The house already felt strange to him, like a copy of something he’d once known intimately. Kory walked with only a slight hesitation over the spot he’d stepped when his mother had told him to get out, and crossed the small bridge over the pool in the living room into his room, with Nick and Sal behind him.
“What do you wanna grab?” Sal was rubbing his paws together, looking around as though they were doing something excitingly illegal.
Kory tossed a suitcase from his closet onto the bed. “Can you pack this up?” He started pulling shirts, pants, and underwear out of his dresser. “Nick, can you get my other bag from the hall closet?”
His brother left the room without a word, returning a moment later with the big blue bag and throwing it onto the desk beside the first. Silently, he walked over to the bookcase and started taking Kory’s books.

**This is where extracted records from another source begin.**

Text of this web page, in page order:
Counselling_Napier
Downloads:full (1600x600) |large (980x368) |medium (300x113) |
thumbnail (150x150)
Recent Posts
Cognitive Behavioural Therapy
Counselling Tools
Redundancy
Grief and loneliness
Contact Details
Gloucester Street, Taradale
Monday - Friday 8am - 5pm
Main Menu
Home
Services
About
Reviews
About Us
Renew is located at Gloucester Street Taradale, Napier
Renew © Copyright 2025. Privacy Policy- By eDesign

Of course Nick would know that he’d want his books. Kory leaned against the closet, just watching his brother, feeling the emotion swell in his chest. It would be so easy just to wait until his mother got home, wouldn’t it? It would save him all this trouble, and he could stay with Nick. He swallowed. “You know,” he began, but Nick’s expression stopped him.
“I know,” he said. “It’s about her. And you gotta, you know, stand up for what’s right. Don’t you?” Kory didn’t trust himself to speak, so he just nodded. Nick put the books on the bed, facing away from his brother, his ears and tail drooping. “You won’t be that far away.”

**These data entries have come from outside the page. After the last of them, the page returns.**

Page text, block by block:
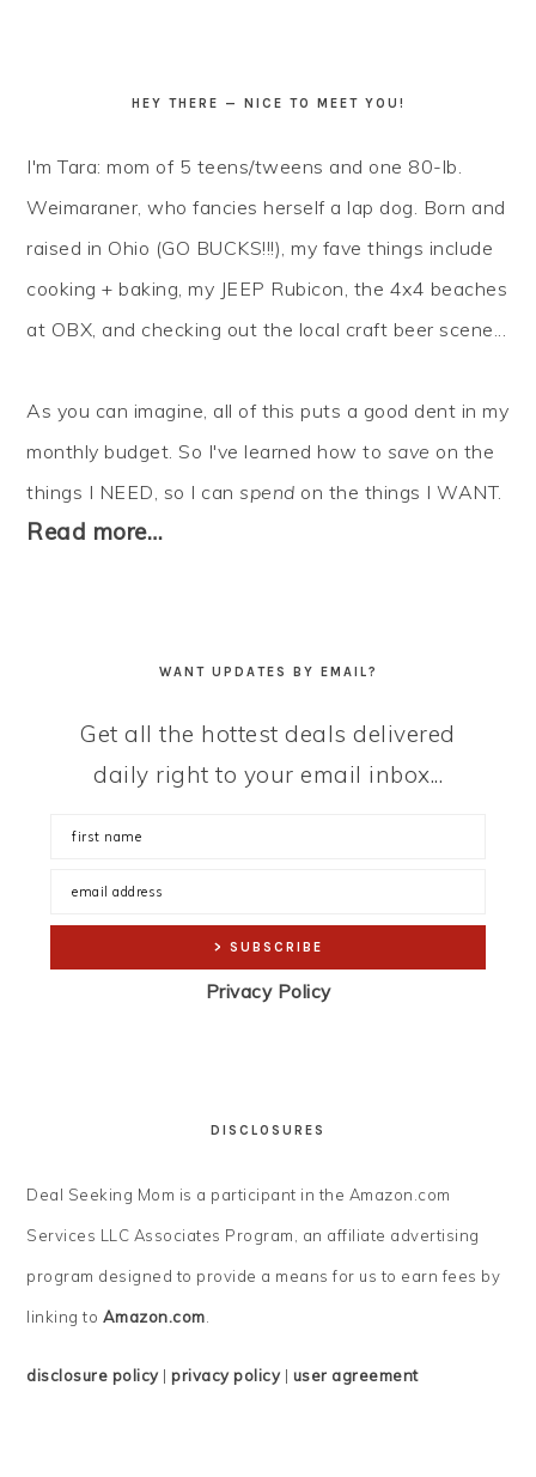
HEY THERE — NICE TO MEET YOU!
I'm Tara: mom of 5 teens/tweens and one 80-lb.
Weimaraner, who fancies herself a lap dog. Born and
raised in Ohio (GO BUCKS!!!), my fave things include
cooking + baking, my JEEP Rubicon, the 4x4 beaches
at OBX, and checking out the local craft beer scene...
As you can imagine, all of this puts a good dent in my
monthly budget. So I've learned how to save on the
things I NEED, so I canspend on the things I WANT.
Read more…
WANT UPDATES BY EMAIL?
Get all the hottest deals delivered
daily right to your email inbox...
Privacy Policy
DISCLOSURES
Deal Seeking Mom is a participant in the Amazon.com
Services LLC Associates Program, an affiliate advertising
program designed to provide a means for us to earn fees by
linking to Amazon.com.
disclosure policy|privacy policy| user agreement

“Never,” Kory said, and when Nick turned around, he hugged him tightly. He wanted to stay more than ever, but he would only be doing it for Nick, and Nick had just explained exactly why he had to leave.
While Sal and Nick carried his bags out to the car, he took his computer apart. With the wires packed into a plastic bag, he looked around his room, at all the trappings of his childhood. That was all they were now. He could take them with him, but they were mementos, not part of his life any more. The posters on the walls, the picture of his family at the ocean… he looked at that last one, picked it up, and put it into the plastic bag with the wires.
They carried his personal boxes into Nick’s room, and then he and Sal carried his computer out to the car. Nick carried the small printer, lagging behind them. They stowed the equipment in the back seat, and then Kory gave his brother another hug. “See you at school,” he said.
Nick nodded. “Get going,” he said. “She’ll be home soon.”
Kory looked out his window at his brother, getting smaller and smaller in the side mirror, but the sight grew blurry and he had to look away before they’d even turned the corner.